Filter the records below for the word "presented". Keep each line that has it.
═══
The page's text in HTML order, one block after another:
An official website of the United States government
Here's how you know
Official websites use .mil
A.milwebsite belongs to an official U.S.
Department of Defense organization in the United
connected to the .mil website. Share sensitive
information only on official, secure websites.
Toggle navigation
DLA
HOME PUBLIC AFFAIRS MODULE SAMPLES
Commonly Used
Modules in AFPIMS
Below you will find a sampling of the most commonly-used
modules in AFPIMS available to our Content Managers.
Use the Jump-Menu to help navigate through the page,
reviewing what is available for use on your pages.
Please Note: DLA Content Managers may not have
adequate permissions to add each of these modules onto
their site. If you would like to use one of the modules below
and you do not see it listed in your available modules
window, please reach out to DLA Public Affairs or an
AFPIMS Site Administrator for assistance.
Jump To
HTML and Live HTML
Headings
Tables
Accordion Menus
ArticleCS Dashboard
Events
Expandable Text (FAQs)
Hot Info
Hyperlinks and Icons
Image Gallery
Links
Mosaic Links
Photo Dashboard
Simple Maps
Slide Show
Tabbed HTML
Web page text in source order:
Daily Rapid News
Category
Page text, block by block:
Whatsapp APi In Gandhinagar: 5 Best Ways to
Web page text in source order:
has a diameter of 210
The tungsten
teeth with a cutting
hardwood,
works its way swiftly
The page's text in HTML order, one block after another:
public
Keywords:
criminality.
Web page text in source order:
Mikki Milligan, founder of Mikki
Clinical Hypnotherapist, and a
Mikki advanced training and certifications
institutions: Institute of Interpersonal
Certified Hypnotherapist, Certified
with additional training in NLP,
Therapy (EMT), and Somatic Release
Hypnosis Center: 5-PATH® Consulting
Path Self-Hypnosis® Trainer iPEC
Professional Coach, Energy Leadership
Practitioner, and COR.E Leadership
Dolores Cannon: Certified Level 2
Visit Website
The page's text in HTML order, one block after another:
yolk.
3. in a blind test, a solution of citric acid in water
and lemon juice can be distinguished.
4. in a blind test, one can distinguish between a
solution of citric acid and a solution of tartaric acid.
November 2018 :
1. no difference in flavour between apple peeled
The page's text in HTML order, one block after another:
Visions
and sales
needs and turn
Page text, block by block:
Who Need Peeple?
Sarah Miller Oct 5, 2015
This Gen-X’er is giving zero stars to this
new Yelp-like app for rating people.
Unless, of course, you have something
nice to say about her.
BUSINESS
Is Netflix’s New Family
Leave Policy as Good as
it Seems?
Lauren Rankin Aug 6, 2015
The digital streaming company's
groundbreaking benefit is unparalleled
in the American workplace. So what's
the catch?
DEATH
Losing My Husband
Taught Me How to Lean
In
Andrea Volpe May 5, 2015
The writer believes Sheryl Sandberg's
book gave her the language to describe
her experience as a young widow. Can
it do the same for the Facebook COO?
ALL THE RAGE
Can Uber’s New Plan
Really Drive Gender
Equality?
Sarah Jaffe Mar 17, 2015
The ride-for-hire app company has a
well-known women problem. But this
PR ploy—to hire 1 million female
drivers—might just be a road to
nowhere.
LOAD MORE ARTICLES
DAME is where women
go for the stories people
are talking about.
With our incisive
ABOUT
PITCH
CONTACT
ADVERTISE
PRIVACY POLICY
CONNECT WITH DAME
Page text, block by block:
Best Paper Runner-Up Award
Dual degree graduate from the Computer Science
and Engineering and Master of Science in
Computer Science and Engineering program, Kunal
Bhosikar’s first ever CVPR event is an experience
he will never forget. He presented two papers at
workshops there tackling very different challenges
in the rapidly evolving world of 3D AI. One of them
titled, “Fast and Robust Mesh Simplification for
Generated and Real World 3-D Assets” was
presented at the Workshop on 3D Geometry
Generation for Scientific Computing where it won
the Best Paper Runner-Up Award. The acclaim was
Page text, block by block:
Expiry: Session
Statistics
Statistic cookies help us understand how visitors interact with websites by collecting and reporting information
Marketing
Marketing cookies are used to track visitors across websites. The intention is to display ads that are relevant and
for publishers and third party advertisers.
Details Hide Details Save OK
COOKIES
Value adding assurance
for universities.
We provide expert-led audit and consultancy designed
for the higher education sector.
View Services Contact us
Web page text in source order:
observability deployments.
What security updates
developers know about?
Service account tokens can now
═══
**Response to this exercise**
he will never forget. He presented two papers at
presented at the Workshop on 3D Geometry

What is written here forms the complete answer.